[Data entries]
......

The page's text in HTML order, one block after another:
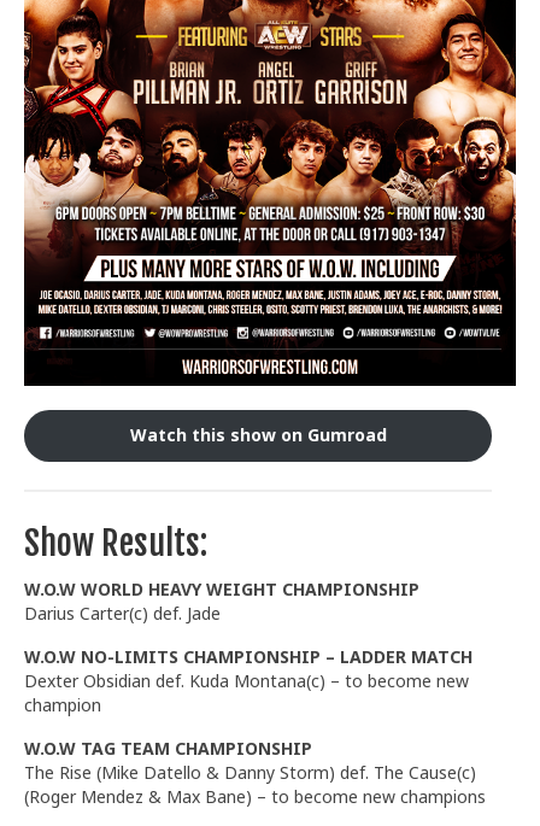
Watch this show on Gumroad
Show Results:
W.O.W WORLD HEAVY WEIGHT CHAMPIONSHIP
Darius Carter(c) def. Jade
W.O.W NO-LIMITS CHAMPIONSHIP – LADDER MATCH
Dexter Obsidian def. Kuda Montana(c) – to become new
champion
W.O.W TAG TEAM CHAMPIONSHIP
The Rise (Mike Datello & Danny Storm) def. The Cause(c)
(Roger Mendez & Max Bane) – to become new champions
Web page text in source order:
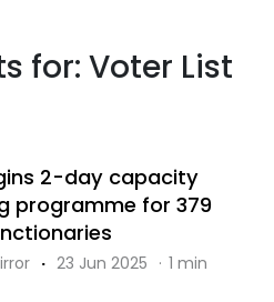
for: Voter List
2-day capacity
programme for 379
· 23 Jun 2025 · 1 min
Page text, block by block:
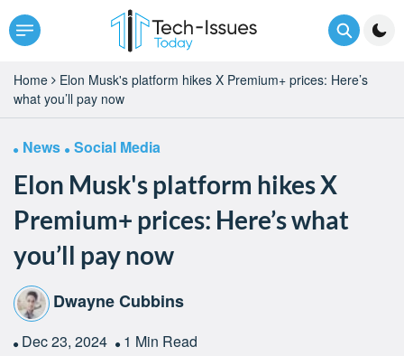
Home
Elon Musk's platform hikes X Premium+ prices: Here’s
what you’ll pay now
News Social Media
Elon Musk's platform hikes X
Premium+ prices: Here’s what
you’ll pay now
Dwayne Cubbins
Dec 23, 2024 1 Min Read
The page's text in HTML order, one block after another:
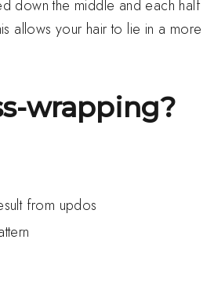
down the middle and each half
allows your hair to lie in a more
wrapping?
from updos
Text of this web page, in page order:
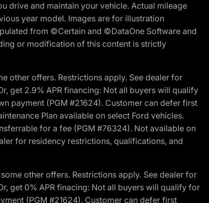
drive and maintain your vehicle. Actual mileage
year model. Images are for illustration
from ©Certain and ©DataOne Software and
or modification of this content is strictly
other offers. Restrictions apply. See dealer for
get 2.9% APR financing: Not all buyers will qualify
payment (PGM #21624). Customer can defer first
Plan available on select Ford vehicles.
for a fee (PGM #76324). Not available on
for residency restrictions, qualifications, and
other offers. Restrictions apply. See dealer for
get 0% APR finacing: Not all buyers will qualify for
(PGM #21624). Customer can defer first
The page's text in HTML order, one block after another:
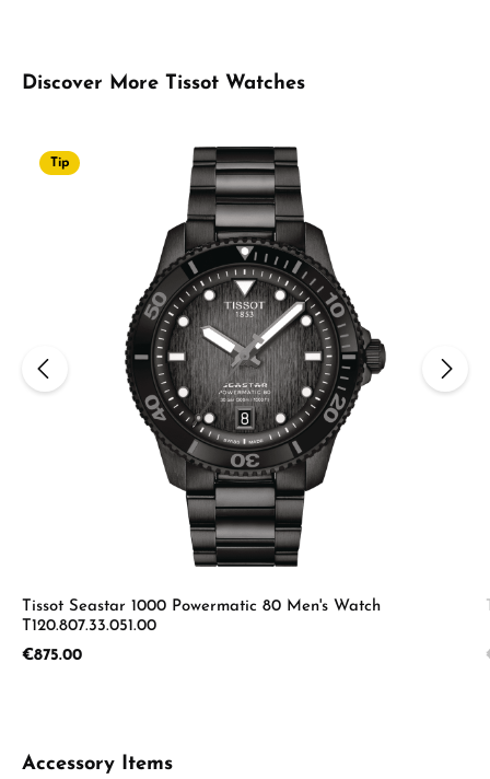
Skip product gallery
Discover More Tissot Watches
Tip
Tissot Seastar 1000 Powermatic 80 Men's Watch
T120.807.33.051.00
Regular price:
€875.00
Skip product gallery
Accessory Items
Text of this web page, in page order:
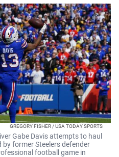
GREGORY FISHER / USA TODAY SPORTS
Gabe Davis attempts to haul
former Steelers defender
football game in
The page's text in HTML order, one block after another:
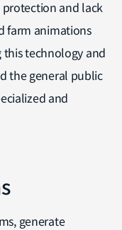
and lack
farm animations
technology and
the general public
and
generate
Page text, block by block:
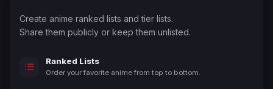
Create anime ranked lists and tier lists.
Share them publicly or keep them unlisted.
Ranked Lists
Order your favorite anime from top to bottom.
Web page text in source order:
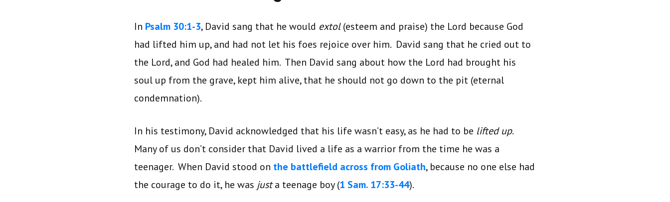
In Psalm 30:1-3, David sang that he would extol(esteem and praise) the Lord because God
had lifted him up, and had not let his foes rejoice over him. David sang that he cried out to
the Lord, and God had healed him. Then David sang about how the Lord had brought his
soul up from the grave, kept him alive, that he should not go down to the pit (eternal
condemnation).
In his testimony, David acknowledged that his life wasn’t easy, as he had to be lifted up.
Many of us don’t consider that David lived a life as a warrior from the time he was a
teenager. When David stood on the battlefield across from Goliath, because no one else had
the courage to do it, he was justa teenage boy (1 Sam. 17:33-44).
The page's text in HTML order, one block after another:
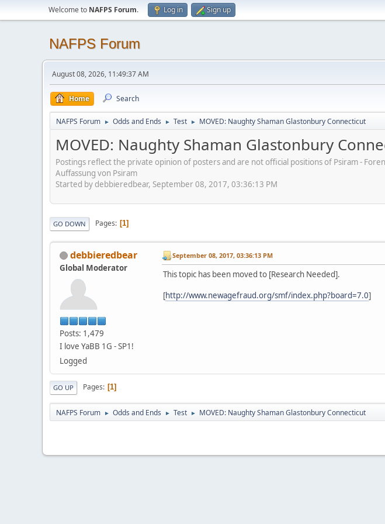
Welcome to NAFPS Forum. Log in Sign up
NAFPS Forum
August 08, 2026, 11:49:37 AM
Home Search
NAFPS Forum ► Odds and Ends ► Test ► MOVED: Naughty Shaman Glastonbury Connecticut
MOVED: Naughty Shaman Glastonbury
Postings reflect the private opinion of posters and are not official positions of Psiram -
Auffassung von Psiram
Started by debbieredbear, September 08, 2017, 03:36:13 PM
GO DOWN Pages 1
debbieredbear
Global Moderator
Posts: 1,479
I love YaBB 1G - SP1!
Logged
September 08, 2017, 03:36:13 PM
This topic has been moved to [Research Needed].
[http://www.newagefraud.org/smf/index.php?board=7.0]
GO UP Pages 1
NAFPS Forum ► Odds and Ends ► Test ► MOVED: Naughty Shaman Glastonbury Connecticut
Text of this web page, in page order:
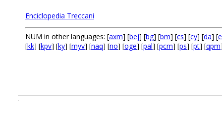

......

What to work on :: Write out every record exactly. Leave the pictures out.

Task output ::
The page's text in HTML order, one block after another:
Watch this show on Gumroad
Show Results:
W.O.W WORLD HEAVY WEIGHT CHAMPIONSHIP
Darius Carter(c) def. Jade
W.O.W NO-LIMITS CHAMPIONSHIP – LADDER MATCH
Dexter Obsidian def. Kuda Montana(c) – to become new
champion
W.O.W TAG TEAM CHAMPIONSHIP
The Rise (Mike Datello & Danny Storm) def. The Cause(c)
(Roger Mendez & Max Bane) – to become new champions
Web page text in source order:
for: Voter List
2-day capacity
programme for 379
· 23 Jun 2025 · 1 min
Page text, block by block:
Home
Elon Musk's platform hikes X Premium+ prices: Here’s
what you’ll pay now
News Social Media
Elon Musk's platform hikes X
Premium+ prices: Here’s what
you’ll pay now
Dwayne Cubbins
Dec 23, 2024 1 Min Read
The page's text in HTML order, one block after another:
down the middle and each half
allows your hair to lie in a more
wrapping?
from updos
Text of this web page, in page order:
drive and maintain your vehicle. Actual mileage
year model. Images are for illustration
from ©Certain and ©DataOne Software and
or modification of this content is strictly
other offers. Restrictions apply. See dealer for
get 2.9% APR financing: Not all buyers will qualify
payment (PGM #21624). Customer can defer first
Plan available on select Ford vehicles.
for a fee (PGM #76324). Not available on
for residency restrictions, qualifications, and
other offers. Restrictions apply. See dealer for
get 0% APR finacing: Not all buyers will qualify for
(PGM #21624). Customer can defer first
The page's text in HTML order, one block after another:
Skip product gallery
Discover More Tissot Watches
Tip
Tissot Seastar 1000 Powermatic 80 Men's Watch
T120.807.33.051.00
Regular price:
€875.00
Skip product gallery
Accessory Items
Text of this web page, in page order:
GREGORY FISHER / USA TODAY SPORTS
Gabe Davis attempts to haul
former Steelers defender
football game in
The page's text in HTML order, one block after another:
and lack
farm animations
technology and
the general public
and
generate
Page text, block by block:
Create anime ranked lists and tier lists.
Share them publicly or keep them unlisted.
Ranked Lists
Order your favorite anime from top to bottom.
Web page text in source order:
In Psalm 30:1-3, David sang that he would extol(esteem and praise) the Lord because God
had lifted him up, and had not let his foes rejoice over him. David sang that he cried out to
the Lord, and God had healed him. Then David sang about how the Lord had brought his
soul up from the grave, kept him alive, that he should not go down to the pit (eternal
condemnation).
In his testimony, David acknowledged that his life wasn’t easy, as he had to be lifted up.
Many of us don’t consider that David lived a life as a warrior from the time he was a
teenager. When David stood on the battlefield across from Goliath, because no one else had
the courage to do it, he was justa teenage boy (1 Sam. 17:33-44).
The page's text in HTML order, one block after another:
Welcome to NAFPS Forum. Log in Sign up
NAFPS Forum
August 08, 2026, 11:49:37 AM
Home Search
NAFPS Forum ► Odds and Ends ► Test ► MOVED: Naughty Shaman Glastonbury Connecticut
MOVED: Naughty Shaman Glastonbury
Postings reflect the private opinion of posters and are not official positions of Psiram -
Auffassung von Psiram
Started by debbieredbear, September 08, 2017, 03:36:13 PM
GO DOWN Pages 1
debbieredbear
Global Moderator
Posts: 1,479
I love YaBB 1G - SP1!
Logged
September 08, 2017, 03:36:13 PM
This topic has been moved to [Research Needed].
[http://www.newagefraud.org/smf/index.php?board=7.0]
GO UP Pages 1
NAFPS Forum ► Odds and Ends ► Test ► MOVED: Naughty Shaman Glastonbury Connecticut
Text of this web page, in page order:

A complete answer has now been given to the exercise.